| What is being asked |
The required output is the line that contains "méthodologique peut contribuer" through the last line of the data, retyped verbatim and with nothing added.

Records excerpted from a collection
+ + + + + + +

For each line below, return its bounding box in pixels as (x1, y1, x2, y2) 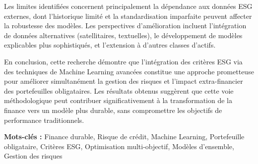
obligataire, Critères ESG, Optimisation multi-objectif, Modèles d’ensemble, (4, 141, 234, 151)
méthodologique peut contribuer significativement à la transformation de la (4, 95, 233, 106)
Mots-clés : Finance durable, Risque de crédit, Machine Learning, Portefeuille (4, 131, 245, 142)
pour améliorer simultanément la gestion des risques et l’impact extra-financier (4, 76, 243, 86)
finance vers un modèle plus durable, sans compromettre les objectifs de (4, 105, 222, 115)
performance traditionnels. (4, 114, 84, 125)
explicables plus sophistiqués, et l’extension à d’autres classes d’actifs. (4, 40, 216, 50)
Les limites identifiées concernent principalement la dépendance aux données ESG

+ + + + + + +

| Result of the task |
méthodologique peut contribuer significativement à la transformation de la (4, 95, 233, 106)
Mots-clés : Finance durable, Risque de crédit, Machine Learning, Portefeuille (4, 131, 245, 142)
pour améliorer simultanément la gestion des risques et l’impact extra-financier (4, 76, 243, 86)
finance vers un modèle plus durable, sans compromettre les objectifs de (4, 105, 222, 115)
performance traditionnels. (4, 114, 84, 125)
explicables plus sophistiqués, et l’extension à d’autres classes d’actifs. (4, 40, 216, 50)
Les limites identifiées concernent principalement la dépendance aux données ESG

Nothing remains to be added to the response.